Girlfriend’s Hand Lotion Running Out

Your girlfriend’s supply of hand lotion has been quickly diminishing ever since you started working from home. Now, experts are warning that it could run out by the end of next week, prompting uncomfortable questions from your girlfriend.

“This feels really light,” your girlfriend said yesterday as she was getting ready for her shift at the hospital. “I guess my hands have been really dry recently with all the handwashing.” She has also remarked on how well-moisturized your hands have been in the two weeks that you have been stuck at the house, despite your repeated denials of using any lotion yourself.

While you could run to the store to get more, that would mean going back on your continued denials of even knowing what the hand lotion is. As alternatives to the lotion are carefully researched, experts have advised that you carefully ration out how much you use on a daily basis and hope that your girlfriend buys a new bottle herself.


Weird Uncle Now Infectious Disease Expert

Your weird uncle Roger, who recently retired from the Post Office, is now an expert on COVID-19 and infectious diseases. Roger has no formal background in epidemiology, but he has had a deep interest in the subject ever since having too much time on his hands last Wednesday. In recent Facebook posts, he has laid out his detailed views on the virus, how the epidemic started, and what steps should be taken to combat it.

“I have been poring over the numbers,” Roger wrote after spending 20 minutes reading news articles that popped up on his Facebook feed, “and there are a few conclusions I think we can reach.” He went on to state that “we need to listen to the actual scientists, not biased politicians” before quoting a collection of leading bloggers, pundits, and tweeters.
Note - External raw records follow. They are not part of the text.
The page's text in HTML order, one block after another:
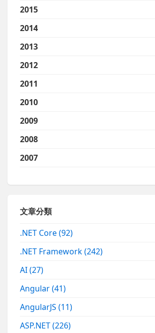
2015
2014
2013
2012
2011
2010
2009
2008
2007
文章分類
.NET Core(92)
.NET Framework(242)
AI(27)
Angular(41)
AngularJS(11)
ASP.NET(226)
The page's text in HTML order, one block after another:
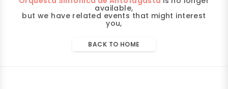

He has taken his new role seriously, and shares his expertise by arguing with people on social media and chain-texting relatives the results of his research. His biggest tip for those worried about the epidemic is to remain calm and listen to experts like himself, since “there are a lot of idiots out there saying stupid shit that they know nothing about.”


Overweight 68-Year-Old Smoker “Not Worried” About COVID-19

Saying that it “only affects unhealthy people,” smoker Robert Jaczinsky remains unworried about COVID-19. The 68-year-old Jaczinsky, who is 60 pounds overweight, said that “this is all just hysteria whipped up by the mainstream media,” and pointed to “a tiny death rate among healthy people like me.”
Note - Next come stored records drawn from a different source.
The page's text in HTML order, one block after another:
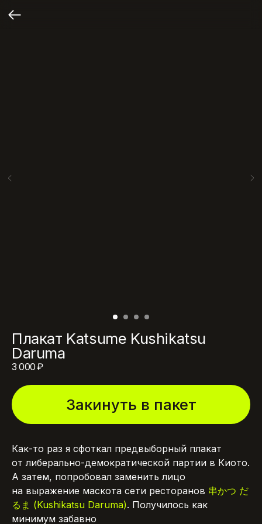
Плакат Katsume Kushikatsu
Daruma
3 000₽
Закинуть в пакет
Как-то раз я сфоткал предвыборный плакат
от либерально-демократической партии в Киото.
А затем, попробовал заменить лицо
на выражение маскота сети ресторанов 串かつ だ
るま (Kushikatsu Daruma). Получилось как
минимум забавно
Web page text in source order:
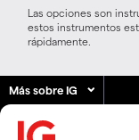
Las opciones son
estos instrumentos
rápidamente.
Más sobre IG
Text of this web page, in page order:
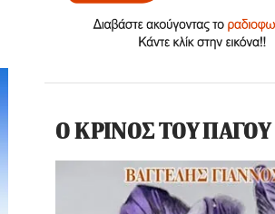
Ο ΚΡΙΝΟΣ ΤΟΥ ΠΑΓΟΥ
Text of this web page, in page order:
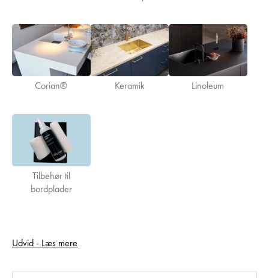
Corian® Keramik Linoleum
Tilbehør til
bordplader
Find din nye køkkenbordplade hos Kitchn. Vi forhandler en bred
vifte af bordplader, der er velegnede til både
Udvid - Læs mere
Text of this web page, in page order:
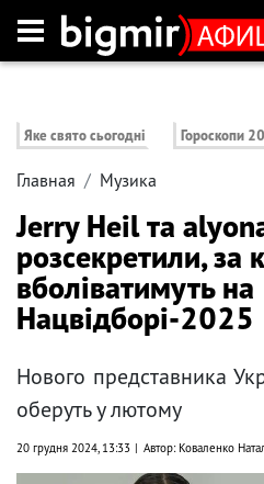
Яке свято сьогодні Гороскопи
Главная Музика
Jerry Heil та
розсекретили, за
вболіватимуть на
Нацвідборі-2025
Нового представника
оберуть у лютому
20 грудня 2024, 13:33 Автор: Коваленко

As he sat catching his breath after walking down the stairs in his home, Jaczinsky opined that “liberals are just trying to take down Trump” by stoking fears of a mass die-off. “The stock market has been doing great, and now all of a sudden they say that we have to stay home? Please.” He notes that the convenience store where he buys his cigarettes has restricted hours, and worries that he soon won’t be able to get enough to support his pack-a-day habit.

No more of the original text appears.